I've given this a bit more thought, and, really, I'd have to say that
it's illogical to write raw bytes to the log without any character
encoding indication, since (1) it could result in almost any bytes
appearing in the log, and confusing parsing routines and (2) it loses
information which might prove to be important later.
Assuming that it's really impractical for exim to map everthing it
gets from MIME-encoded headers into some Unicode format for internal
use, the only alternative that comes immediately to mind would be to
log the actual MIME-encoded version instead, i.e in this case it would
be:
=?GB2312?B?0e7PyMn6?=
which (although equally human-unreadable as the raw bytes) at least
has not lost information, and is capable of being decoded to
human-readable format for anyone who can read that writing system.

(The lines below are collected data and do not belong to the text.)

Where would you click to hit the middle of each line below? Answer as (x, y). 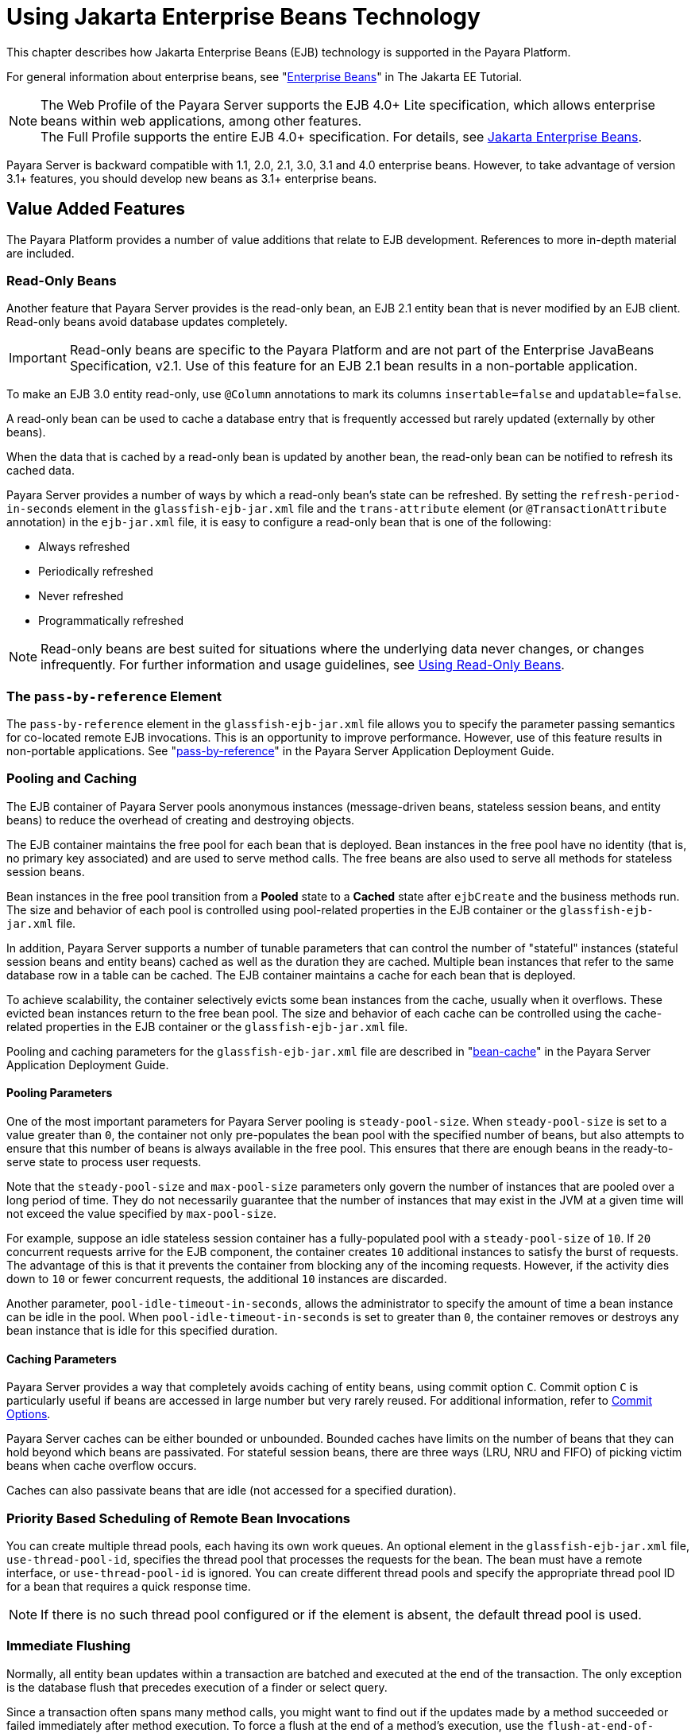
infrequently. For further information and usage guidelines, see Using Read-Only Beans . (303, 665)
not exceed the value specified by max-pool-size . (142, 1214)
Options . (29, 1414)
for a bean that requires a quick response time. (129, 1587)
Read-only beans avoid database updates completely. (147, 322)
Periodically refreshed (96, 572)
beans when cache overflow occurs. (102, 1466)
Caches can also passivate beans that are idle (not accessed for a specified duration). (232, 1491)
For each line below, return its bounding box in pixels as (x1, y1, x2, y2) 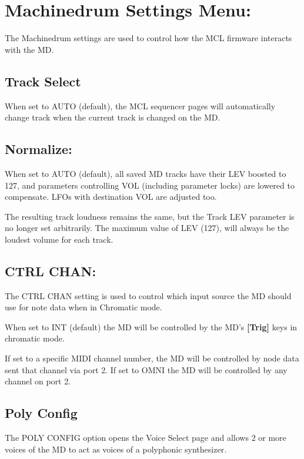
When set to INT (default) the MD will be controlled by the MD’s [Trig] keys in (5, 320, 298, 333)
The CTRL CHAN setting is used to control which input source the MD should (5, 289, 292, 301)
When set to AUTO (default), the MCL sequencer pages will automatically (5, 99, 276, 112)
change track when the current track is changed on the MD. (5, 111, 221, 123)
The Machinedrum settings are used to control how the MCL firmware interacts (5, 32, 292, 44)
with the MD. (5, 43, 54, 55)
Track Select (5, 72, 81, 90)
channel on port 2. (5, 375, 71, 387)
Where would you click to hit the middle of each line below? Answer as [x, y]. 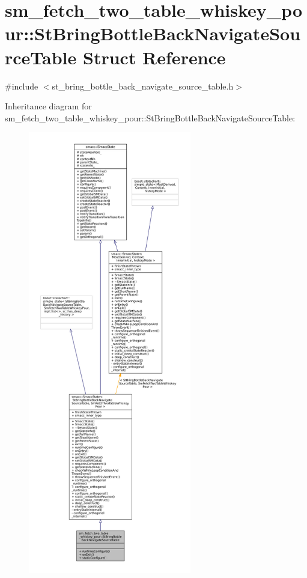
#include [22, 86]
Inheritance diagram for [48, 106]
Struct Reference [154, 57]
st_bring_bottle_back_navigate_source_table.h [143, 86]
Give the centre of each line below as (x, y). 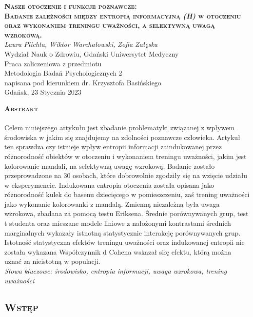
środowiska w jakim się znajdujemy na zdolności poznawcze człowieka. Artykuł (122, 137)
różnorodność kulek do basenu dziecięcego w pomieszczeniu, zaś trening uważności (127, 194)
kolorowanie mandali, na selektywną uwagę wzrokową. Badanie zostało (110, 166)
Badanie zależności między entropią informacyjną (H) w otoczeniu (123, 15)
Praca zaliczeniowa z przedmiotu (53, 63)
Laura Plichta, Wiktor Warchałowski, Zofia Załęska (81, 44)
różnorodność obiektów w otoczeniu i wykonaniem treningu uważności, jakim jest (126, 156)
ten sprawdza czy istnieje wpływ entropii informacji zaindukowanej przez (113, 147)
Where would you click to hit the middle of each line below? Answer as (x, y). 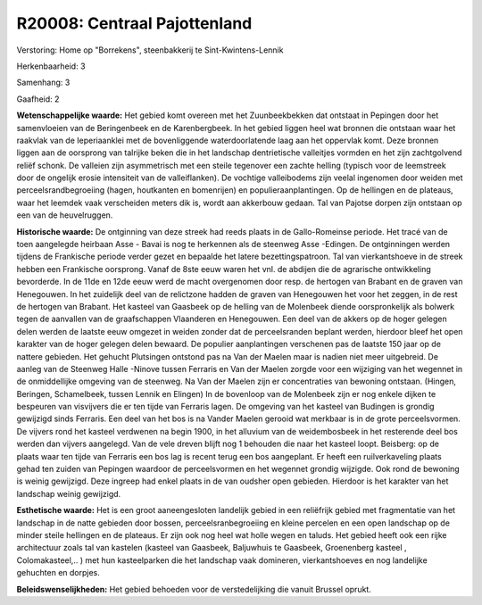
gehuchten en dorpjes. (58, 573)
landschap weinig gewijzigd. (69, 493)
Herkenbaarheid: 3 (51, 66)
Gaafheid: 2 (38, 99)
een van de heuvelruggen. (65, 215)
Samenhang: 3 (43, 83)
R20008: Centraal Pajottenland (134, 23)
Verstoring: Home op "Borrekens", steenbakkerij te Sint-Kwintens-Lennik (150, 50)
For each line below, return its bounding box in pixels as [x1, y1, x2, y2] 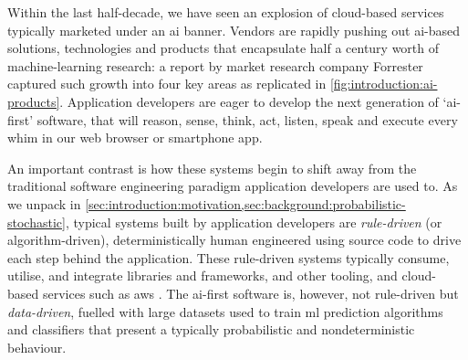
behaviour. [7, 337, 67, 356]
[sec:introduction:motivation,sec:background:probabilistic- [85, 194, 406, 213]
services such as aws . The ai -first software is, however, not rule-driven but [42, 283, 459, 302]
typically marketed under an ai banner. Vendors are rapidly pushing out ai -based [7, 20, 461, 39]
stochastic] [7, 212, 66, 231]
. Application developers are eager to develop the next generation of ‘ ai [59, 91, 457, 111]
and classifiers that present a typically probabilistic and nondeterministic [7, 320, 415, 339]
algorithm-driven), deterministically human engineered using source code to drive [7, 230, 462, 249]
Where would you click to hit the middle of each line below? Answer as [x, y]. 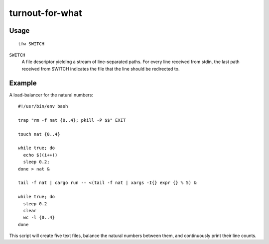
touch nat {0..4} [39, 134]
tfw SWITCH [31, 44]
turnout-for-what [46, 13]
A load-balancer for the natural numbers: [51, 95]
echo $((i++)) [40, 155]
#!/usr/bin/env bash [43, 106]
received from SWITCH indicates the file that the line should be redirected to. [101, 69]
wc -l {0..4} [39, 218]
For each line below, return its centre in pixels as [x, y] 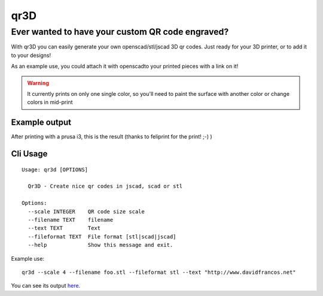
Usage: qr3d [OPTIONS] [55, 170]
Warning [38, 83]
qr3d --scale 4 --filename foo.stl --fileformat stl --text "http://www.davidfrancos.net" [159, 272]
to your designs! [31, 55]
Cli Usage [29, 154]
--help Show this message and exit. [100, 245]
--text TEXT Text [64, 228]
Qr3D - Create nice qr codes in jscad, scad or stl [105, 186]
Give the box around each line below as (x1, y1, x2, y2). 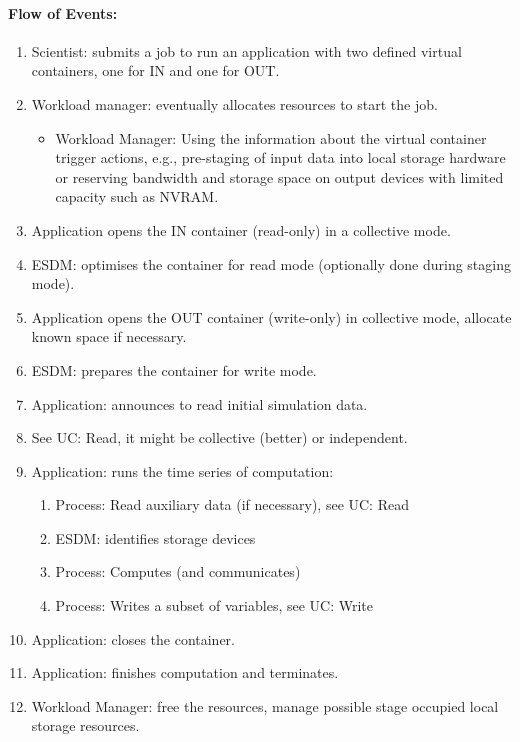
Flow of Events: (8, 2, 118, 23)
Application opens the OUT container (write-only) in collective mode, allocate (31, 306, 512, 327)
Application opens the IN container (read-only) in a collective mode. (31, 219, 451, 240)
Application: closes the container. (31, 628, 235, 649)
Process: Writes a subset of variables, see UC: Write (55, 595, 374, 616)
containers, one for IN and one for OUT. (31, 60, 280, 81)
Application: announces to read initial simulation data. (31, 393, 368, 414)
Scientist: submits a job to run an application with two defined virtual (31, 40, 462, 61)
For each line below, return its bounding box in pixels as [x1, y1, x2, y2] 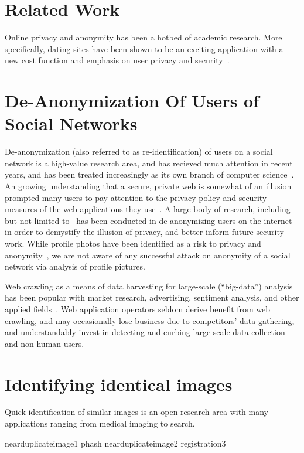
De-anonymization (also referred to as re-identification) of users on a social [5, 145, 273, 158]
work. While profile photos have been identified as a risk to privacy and [5, 237, 261, 249]
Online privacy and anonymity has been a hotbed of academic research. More [5, 31, 282, 43]
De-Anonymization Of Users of [5, 88, 259, 113]
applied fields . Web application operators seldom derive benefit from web [5, 302, 271, 315]
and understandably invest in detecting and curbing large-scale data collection [5, 326, 285, 338]
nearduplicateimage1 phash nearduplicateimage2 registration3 [5, 437, 226, 449]
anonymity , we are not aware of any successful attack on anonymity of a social [5, 248, 291, 261]
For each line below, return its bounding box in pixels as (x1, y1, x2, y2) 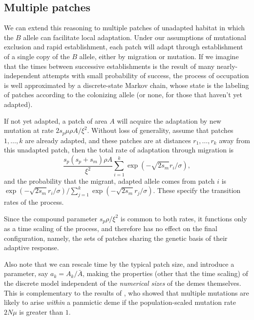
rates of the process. (4, 196, 64, 207)
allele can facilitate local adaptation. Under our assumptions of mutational (23, 32, 246, 42)
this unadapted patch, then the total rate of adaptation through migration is (4, 145, 234, 155)
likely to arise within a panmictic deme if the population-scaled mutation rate (4, 297, 236, 307)
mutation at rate (4, 125, 54, 135)
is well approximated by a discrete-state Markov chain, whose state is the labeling (4, 80, 249, 90)
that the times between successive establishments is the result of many (4, 61, 215, 71)
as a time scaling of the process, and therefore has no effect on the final (4, 223, 217, 233)
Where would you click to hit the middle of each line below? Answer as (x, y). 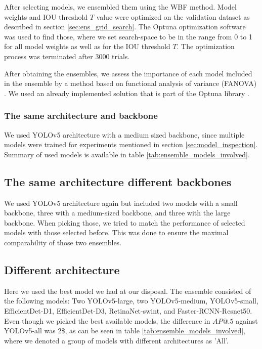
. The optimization (206, 46)
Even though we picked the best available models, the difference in (107, 320)
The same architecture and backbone (81, 116)
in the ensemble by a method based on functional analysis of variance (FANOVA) (130, 83)
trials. (121, 56)
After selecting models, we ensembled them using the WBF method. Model (120, 7)
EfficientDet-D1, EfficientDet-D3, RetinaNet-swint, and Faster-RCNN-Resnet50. (128, 310)
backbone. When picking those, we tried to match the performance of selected (125, 222)
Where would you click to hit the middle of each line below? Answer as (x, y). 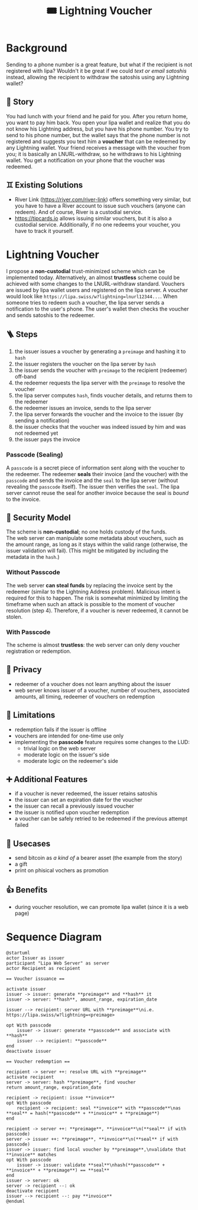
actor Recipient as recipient (43, 969)
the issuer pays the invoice (48, 439)
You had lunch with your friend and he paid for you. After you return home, (97, 116)
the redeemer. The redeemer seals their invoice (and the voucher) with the (97, 474)
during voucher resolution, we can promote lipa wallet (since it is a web (101, 907)
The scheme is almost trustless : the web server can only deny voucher (93, 645)
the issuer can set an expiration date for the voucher (79, 800)
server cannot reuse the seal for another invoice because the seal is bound (98, 493)
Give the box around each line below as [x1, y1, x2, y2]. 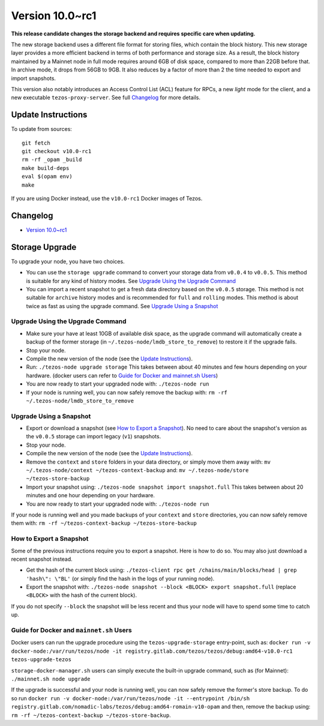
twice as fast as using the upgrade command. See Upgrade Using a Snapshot [26, 302, 218, 309]
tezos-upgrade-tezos [11, 656, 72, 663]
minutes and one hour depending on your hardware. [26, 492, 155, 499]
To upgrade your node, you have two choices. [11, 258, 125, 265]
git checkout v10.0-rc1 [22, 148, 92, 154]
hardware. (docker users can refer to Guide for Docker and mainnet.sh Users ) [26, 372, 218, 379]
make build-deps [22, 165, 70, 171]
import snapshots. [11, 74, 56, 82]
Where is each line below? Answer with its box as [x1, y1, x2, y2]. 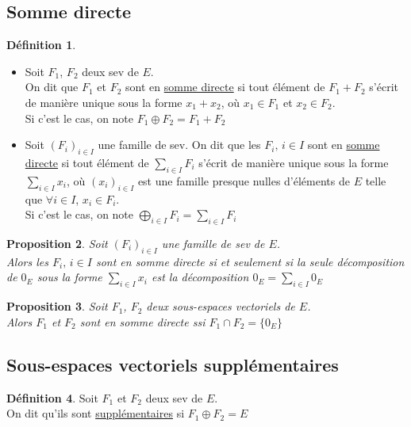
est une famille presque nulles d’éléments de [137, 172, 350, 189]
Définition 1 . [6, 36, 76, 53]
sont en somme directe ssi [79, 313, 205, 330]
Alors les [6, 253, 49, 269]
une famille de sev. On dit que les [98, 136, 261, 153]
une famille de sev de [161, 234, 265, 251]
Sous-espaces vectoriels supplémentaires [6, 352, 339, 376]
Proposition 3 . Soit [6, 298, 108, 315]
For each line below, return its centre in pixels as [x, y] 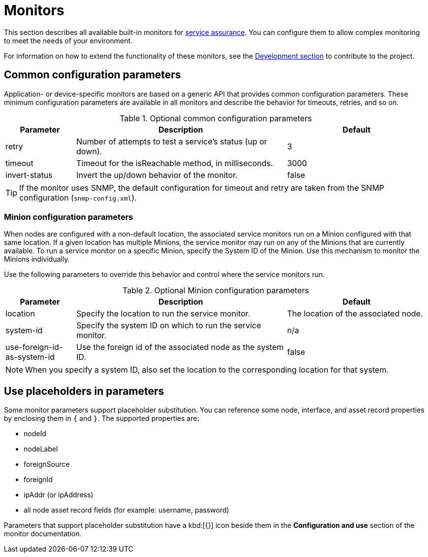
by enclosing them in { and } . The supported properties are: [102, 418]
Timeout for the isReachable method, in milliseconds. [175, 163]
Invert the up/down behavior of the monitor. [157, 175]
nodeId [35, 434]
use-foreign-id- [34, 347]
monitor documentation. [43, 534]
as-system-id [30, 357]
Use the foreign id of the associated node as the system [180, 347]
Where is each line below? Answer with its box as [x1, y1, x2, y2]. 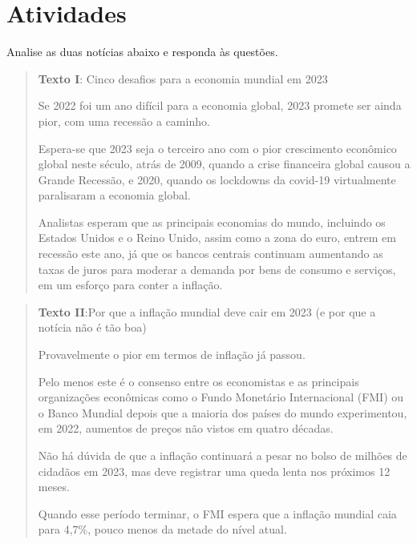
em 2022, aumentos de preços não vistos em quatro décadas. [38, 420, 334, 437]
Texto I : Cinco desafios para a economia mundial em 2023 [38, 70, 328, 87]
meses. [38, 478, 70, 495]
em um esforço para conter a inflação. [38, 276, 223, 293]
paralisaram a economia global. [38, 187, 191, 203]
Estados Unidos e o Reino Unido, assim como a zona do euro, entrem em [38, 229, 396, 246]
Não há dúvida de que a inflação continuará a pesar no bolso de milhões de [38, 447, 407, 463]
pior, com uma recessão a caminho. [38, 112, 210, 129]
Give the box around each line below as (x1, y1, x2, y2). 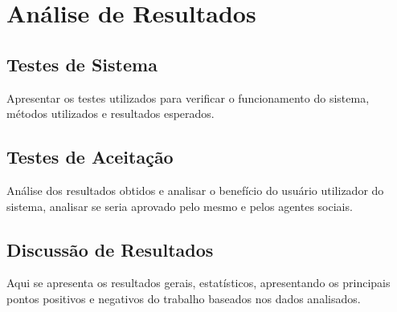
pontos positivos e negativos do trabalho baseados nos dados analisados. (6, 290, 361, 306)
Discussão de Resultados (6, 237, 214, 261)
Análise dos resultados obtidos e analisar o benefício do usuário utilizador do (6, 181, 384, 198)
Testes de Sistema (6, 51, 158, 76)
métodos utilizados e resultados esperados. (6, 105, 215, 122)
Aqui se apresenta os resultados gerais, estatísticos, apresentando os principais (6, 274, 391, 291)
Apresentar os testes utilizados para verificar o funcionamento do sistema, (6, 89, 370, 106)
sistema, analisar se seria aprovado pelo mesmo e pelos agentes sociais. (6, 197, 353, 214)
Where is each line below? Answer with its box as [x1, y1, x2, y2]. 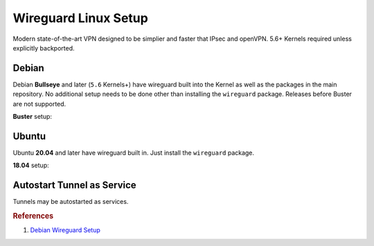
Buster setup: [12, 113, 52, 121]
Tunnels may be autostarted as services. [12, 198, 129, 206]
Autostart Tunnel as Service [12, 180, 136, 191]
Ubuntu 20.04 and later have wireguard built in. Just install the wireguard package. [12, 149, 255, 157]
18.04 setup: [12, 161, 49, 169]
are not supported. [12, 100, 66, 108]
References [12, 211, 54, 220]
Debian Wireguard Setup [30, 226, 100, 234]
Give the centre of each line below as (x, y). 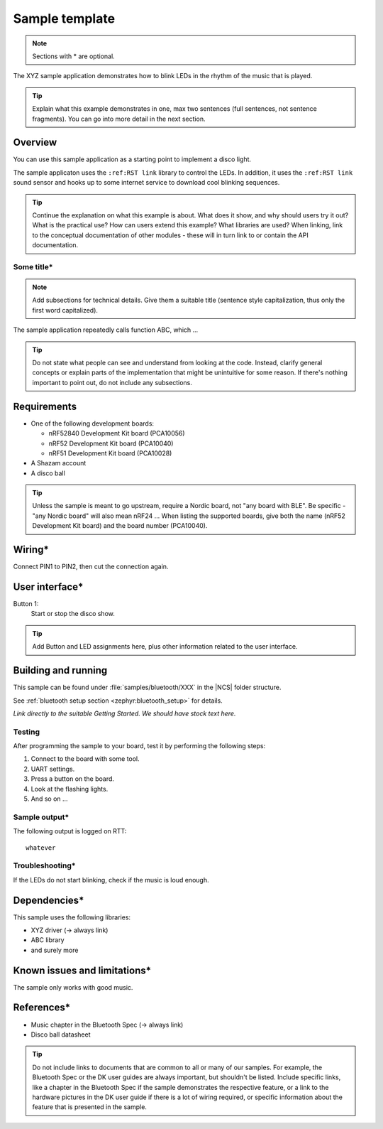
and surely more (55, 950)
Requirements (45, 406)
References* (42, 1008)
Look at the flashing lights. (70, 789)
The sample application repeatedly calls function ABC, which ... (106, 330)
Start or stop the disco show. (73, 614)
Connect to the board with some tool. (85, 759)
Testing (27, 732)
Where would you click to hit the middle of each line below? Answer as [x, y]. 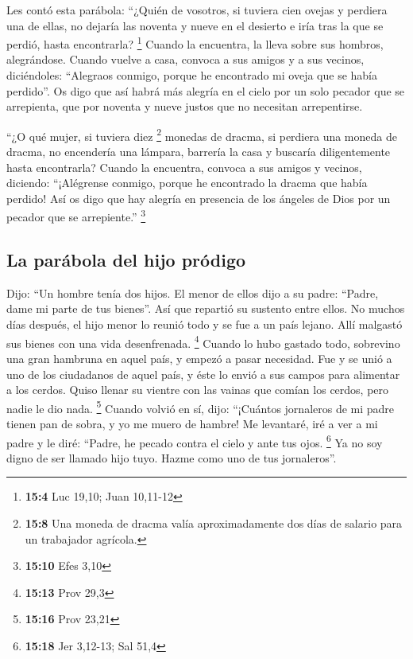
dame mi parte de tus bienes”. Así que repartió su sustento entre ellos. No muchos [206, 308]
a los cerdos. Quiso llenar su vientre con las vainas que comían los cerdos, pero [198, 390]
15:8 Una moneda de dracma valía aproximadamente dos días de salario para [214, 523]
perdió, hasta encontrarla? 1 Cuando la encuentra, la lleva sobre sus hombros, [195, 43]
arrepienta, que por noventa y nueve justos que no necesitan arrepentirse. [185, 106]
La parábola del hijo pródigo [126, 260]
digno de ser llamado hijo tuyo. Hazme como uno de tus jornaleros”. [172, 457]
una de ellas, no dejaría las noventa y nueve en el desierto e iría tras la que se [195, 25]
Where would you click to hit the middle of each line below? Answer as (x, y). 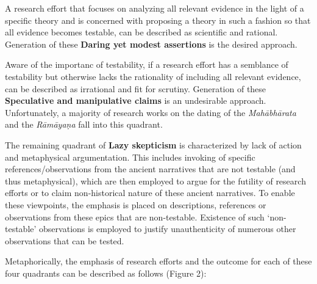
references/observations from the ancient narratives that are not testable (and (150, 169)
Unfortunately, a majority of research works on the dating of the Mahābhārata (151, 112)
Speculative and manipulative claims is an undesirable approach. (136, 100)
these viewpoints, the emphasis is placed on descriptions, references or (136, 204)
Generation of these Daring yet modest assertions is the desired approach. (151, 44)
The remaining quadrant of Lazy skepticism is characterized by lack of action (153, 144)
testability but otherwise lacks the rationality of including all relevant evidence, (153, 76)
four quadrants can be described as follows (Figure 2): (106, 273)
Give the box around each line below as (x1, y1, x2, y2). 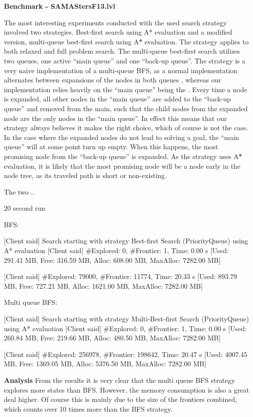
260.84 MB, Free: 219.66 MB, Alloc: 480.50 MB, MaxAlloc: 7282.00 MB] (4, 333, 221, 343)
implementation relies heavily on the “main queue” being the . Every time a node (4, 84, 247, 94)
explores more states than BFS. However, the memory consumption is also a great (4, 384, 250, 395)
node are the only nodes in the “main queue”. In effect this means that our (4, 113, 227, 123)
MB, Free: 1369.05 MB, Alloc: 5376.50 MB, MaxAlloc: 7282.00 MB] (4, 358, 206, 369)
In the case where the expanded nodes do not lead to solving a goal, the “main (4, 132, 239, 142)
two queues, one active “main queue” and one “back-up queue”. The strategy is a (4, 55, 246, 65)
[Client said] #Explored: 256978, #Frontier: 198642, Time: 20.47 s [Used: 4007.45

I suppose it's a question to Phil as to whether it would be
practicable to do that (it ought to be done consistently in any of the
places where such data gets into the log, at least from conforming
headers, which I believe this was).
Of course this would have to be accompanied by whatever fixes were
needed in log-parsing utilities to ensure that their parsing, at
least, wasn't broken by this "new" format appearing in the log.
> Well the header I put in above is the header for the vacation reply,
> and what you see there is how it appeared in the log when viewed
> with exigrep and vi.
Yes, but that's only successful very indirectly. It just so happens
that we both work in a Latin-1 locale - so you see those raw bytes as
Latin-1 characters, but presumably anyone who worked in a different
locale would see something different in vi. Hence the importance of
also *describing* what one is seeing, rather than merely pasting raw
bytes. I recall a totally incomprehensible email conversation with
someone who was seeing Cyrillic (because he worked in koi8-r) but
refusing to say so, merely assuring me that I could see for myself -
but what I was seeing in his raw mail was accented Latin-1! (The
standoff was finally resolved, otherwise I wouldn't have been able to
explain it here...).
Doubtless a Chinese user of exim would be baffled by our inability to
see the "proper" Chinese characters in the log (but might instead
complain if we happened to log some accented French character string
there).
> Tom Kistner has said he may take at look at his exilog package to
> see if there is anyway to stop this from breaking exilog. Lets see
> how that goes.
I doubt that the raw byte string can contain white space or a zero
byte, but, in general, I guess it could contain pretty much anything
else. Curious that this issue doesn't come up more often...?